▸ TASK REQUIREMENTS: Only the lines from the one with "Five years ago" through the end of the material below belong in the reply; transcribe them exactly.

▸ DATA EXTRACT:
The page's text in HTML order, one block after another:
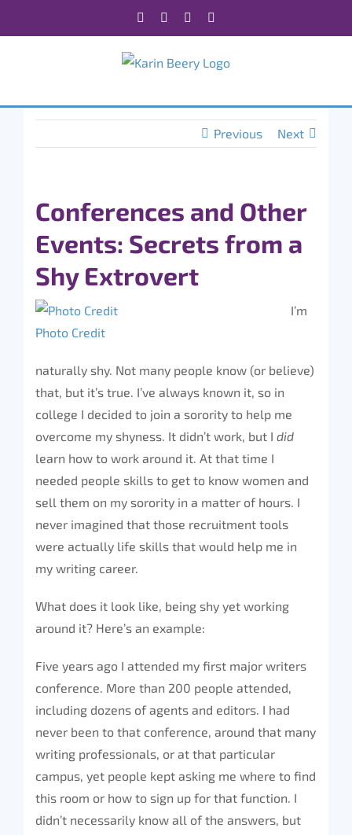
Facebook Instagram
Previous Next
Conferences and Other
Events: Secrets from a
Shy Extrovert
Photo Credit
I’m
naturally shy. Not many people know (or believe)
that, but it’s true. I’ve always known it, so in
college I decided to join a sorority to help me
overcome my shyness. It didn’t work, but I did
learn how to work around it. At that time I
needed people skills to get to know women and
sell them on my sorority in a matter of hours. I
never imagined that those recruitment tools
were actually life skills that would help me in
my writing career.
What does it look like, being shy yet working
around it? Here’s an example:
Five years ago I attended my first major writers
conference. More than 200 people attended,
including dozens of agents and editors. I had
never been to that conference, around that many
writing professionals, or at that particular
campus, yet people kept asking me where to find
this room or how to sign up for that function. I
didn’t necessarily know all of the answers, but

▸ REPLY:
Five years ago I attended my first major writers
conference. More than 200 people attended,
including dozens of agents and editors. I had
never been to that conference, around that many
writing professionals, or at that particular
campus, yet people kept asking me where to find
this room or how to sign up for that function. I
didn’t necessarily know all of the answers, but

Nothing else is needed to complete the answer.